Pee Wee Brewer supported his family by any means necessary, working in a ladder-making factory and a slaughterhouse and harvesting crops on the farm. He later took over the trash route handed down by his late brother.
Heart problems slowed the elder Brewer, and diabetes forced doctors to remove his left leg when Corey was playing at Florida.
“When he got his first leg cut off, he would still go on his trash route,” Corey said. “He’d tell his two guys what to pick up and what houses to go to. He knew every house in his mind.”
Pee Wee later lost his other leg and gradually went blind because of medical problems related to diabetes. Corey returned to Portland for a week after his father died last Feb. 5. He scored 19 points in a Nuggets victory on the day after the funeral.
“I’m always thinking about him,” said Brewer, who points to the sky after the national anthem each game. “I always look up at him. He liked to watch me and my brother play sports. He was just a happy-go-lucky guy.”

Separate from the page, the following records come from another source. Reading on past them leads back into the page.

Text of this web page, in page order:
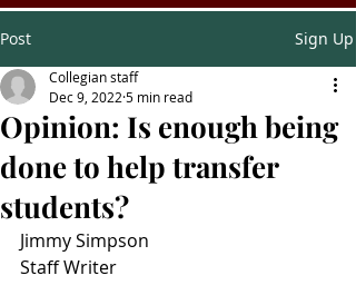
Post Sign Up
Opinion: Is enough being
done to help transfer
students?
Collegian staff
Dec 9, 2022 5 min read
Jimmy Simpson
Staff Writer
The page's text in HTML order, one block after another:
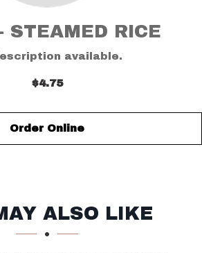
STEAMED RICE
available.
$4.75
Order Online
ALSO LIKE
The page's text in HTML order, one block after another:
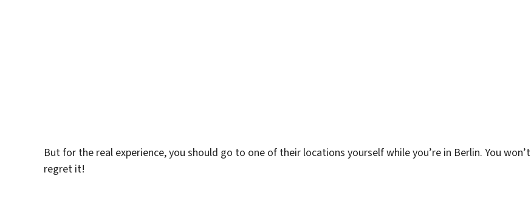
But for the real experience, you should go to one of their locations yourself while you’re in Berlin. You won’t
regret it!
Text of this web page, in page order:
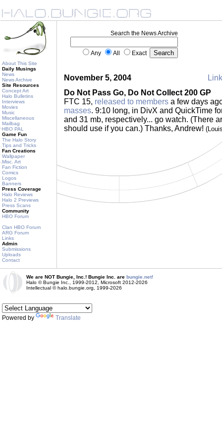
About This Site
Daily Musings
News
News Archive
Site Resources
Concept Art
Halo Bulletins
Interviews
Movies
Music
Miscellaneous
Mailbag
HBO PAL
Game Fun
The Halo Story
Tips and Tricks
Fan Creations
Wallpaper
Misc. Art
Fan Fiction
Comics
Logos
Banners
Press Coverage
Halo Reviews
Halo 2 Previews
Press Scans
Community
HBO Forum
Clan HBO Forum
ARG Forum
Links
Admin
Submissions
Uploads
Contact
Search the News Archive
Any All Exact
November 5, 2004
Do Not Pass Go, Do Not Collect 200 GP
FTC 15, released to members a few days
masses. 9:10 long, in DivX and QuickTime
and 31 mb, respectively... go watch. (There
should use if you can.) Thanks, Andrew!
We are NOT Bungie, Inc.! Bungie Inc. are bungie.net!
Halo © Bungie Inc., 1999-2012, Microsoft 2012-2026
Intellectual © halo.bungie.org, 1999-2026
Powered by Translate
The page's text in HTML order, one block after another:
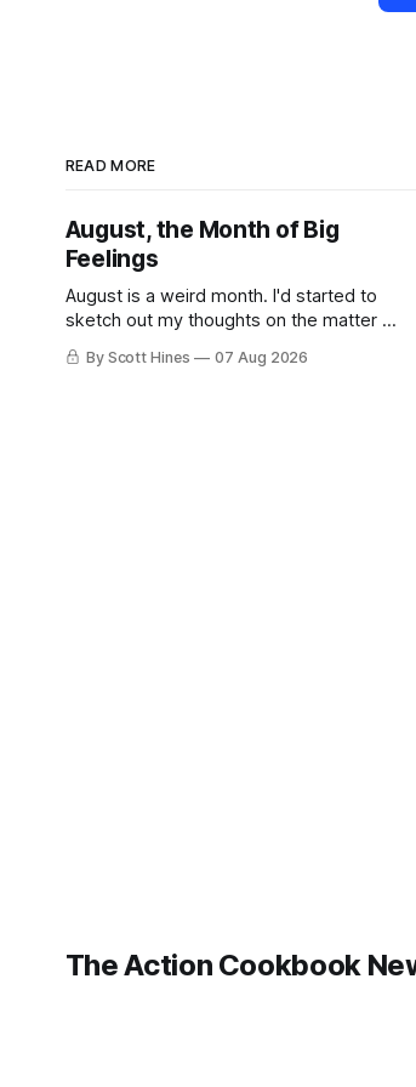
READ MORE
August, the Month of Big
Feelings
August is a weird month. I'd started to
sketch out my thoughts on the matter a
few days ago in preparation for this
week's newsletter, and then realized
By Scott Hines 07 Aug 2026
The Action Cookbook
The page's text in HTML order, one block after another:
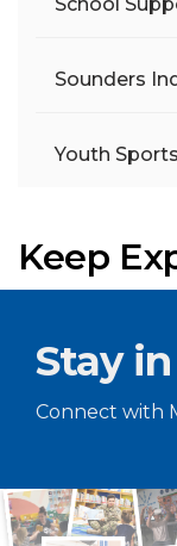
Sounders
Youth
Keep
Stay
Connect with
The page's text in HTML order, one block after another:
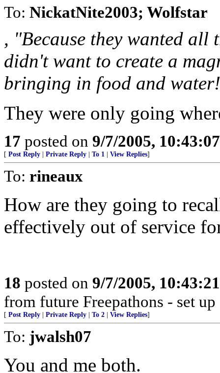
To: NickatNite2003; Wolfstar
, "Because they wanted all
didn't want to create a
bringing in food and
They were only going
17 posted on 9/7/2005,
[ Post Reply Private Reply To 1 View Replies]
To: rineaux
How are they going to
effectively out of service
18 posted on 9/7/2005,
from future Freepathons - set
[ Post Reply Private Reply To 2 View Replies]
To: jwalsh07
You and me both.
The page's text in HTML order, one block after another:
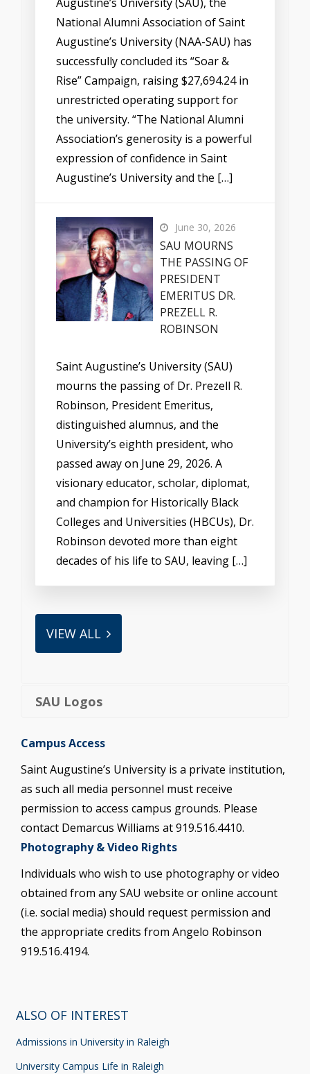
National Alumni Association of Saint
Augustine’s University (NAA-SAU) has
successfully concluded its “Soar &
Rise” Campaign, raising $27,694.24 in
unrestricted operating support for
the university. “The National Alumni
Association’s generosity is a powerful
expression of confidence in Saint
Augustine’s University and the […]
June 30, 2026
SAU MOURNS
THE PASSING OF
PRESIDENT
EMERITUS DR.
PREZELL R.
ROBINSON
Saint Augustine’s University (SAU)
mourns the passing of Dr. Prezell R.
Robinson, President Emeritus,
distinguished alumnus, and the
University’s eighth president, who
passed away on June 29, 2026. A
visionary educator, scholar, diplomat,
and champion for Historically Black
Colleges and Universities (HBCUs), Dr.
Robinson devoted more than eight
decades of his life to SAU, leaving […]
VIEW ALL
SAU Logos
Campus Access
Saint Augustine’s University is a private institution,
as such all media personnel must receive
permission to access campus grounds. Please
contact Demarcus Williams at 919.516.4410.
Photography & Video Rights
Individuals who wish to use photography or video
obtained from any SAU website or online account
(i.e. social media) should request permission and
the appropriate credits from Angelo Robinson
919.516.4194.
ALSO OF INTEREST
Admissions in University in Raleigh
University Campus Life in Raleigh
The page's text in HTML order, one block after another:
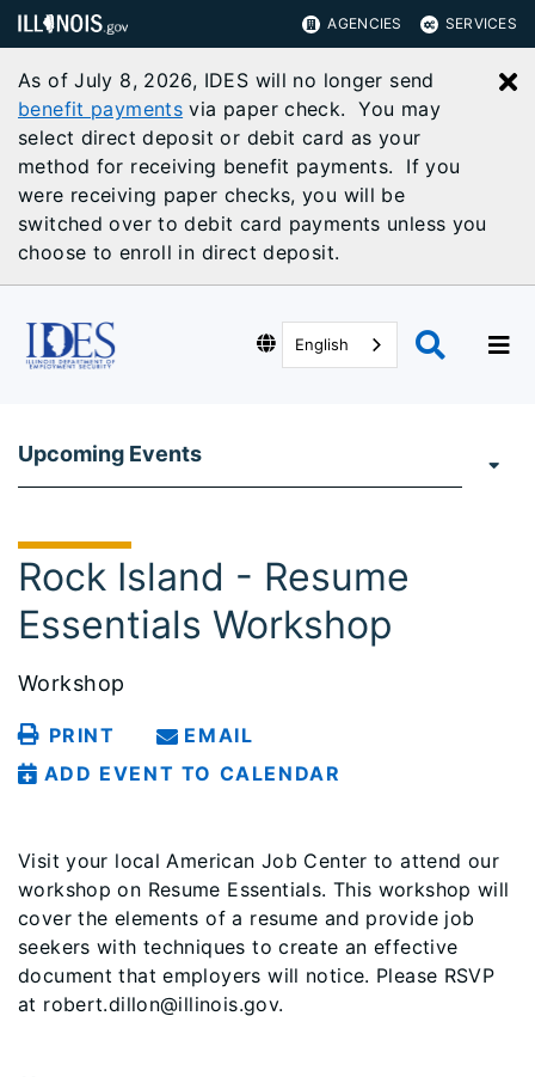
AGENCIES SERVICES
As of July 8, 2026, IDES will no longer send
benefit payments via paper check. You may
select direct deposit or debit card as your
method for receiving benefit payments. If you
were receiving paper checks, you will be
switched over to debit card payments unless you
choose to enroll in direct deposit.
English
Upcoming Events
Rock Island - Resume
Essentials Workshop
Workshop
PRINT
EMAIL
ADD EVENT TO CALENDAR
Visit your local American Job Center to attend our
workshop on Resume Essentials. This workshop will
cover the elements of a resume and provide job
seekers with techniques to create an effective
document that employers will notice. Please RSVP
at robert.dillon@illinois.gov.

Brewer has always embraced his father’s outlook on life, and the rewards have been plentiful. In addition to winning consecutive NCAA titles at Florida, he earned an NBA championship ring while playing for the Dallas Mavericks in 2010-11.
“I’m definitely blessed,” he said. “Every time I’m on the court it’s a blessing. But it’s also happiness. You play a sport and get paid to play basketball. It’s the best life in the world.”
It’s an attitude that Brewer, 26, now tries to instill in younger teammates such as Jordan Hamilton, a 22-year-old who is adjusting to the ups and downs inherent to the NBA. It might come in the form of a pep talk on the bus or an extra workout session on the practice court.
“Corey, he’s like my mentor and older brother,” Hamilton said. “He’s helped me out a lot. He’s a great dude. Words can’t explain how much he’s helped me.”
Brewer is also helping the Nuggets in their push for a 10th consecutive playoff appearance.
After leading the team in scoring during the preseason, Brewer averaged 11.6 points, 3.1 rebounds and 1.33 steals as part of Denver’s dynamic second unit. During a four-game stretch from Dec. 3-9, he averaged 18.3 points and added seven steals.
“He’s definitely a team player,” Lawson said. “He’s a great teammate, works hard, gets everything done and keeps a light energy in the locker room.”
Brewer’s production is even more impressive when you consider that he’s four years removed from tearing the anterior cruciate ligament in his right knee. Built like a greyhound (6-foot-9, 188), he is running the floor as well as he has in his first five NBA seasons.
“I feel like I’m faster,” he said. “I might be faster and jump higher. They do miracles now. It used to be ACL surgery (meant) it was over for you. Now, you come back stronger.”
And for that the Nuggets are grateful.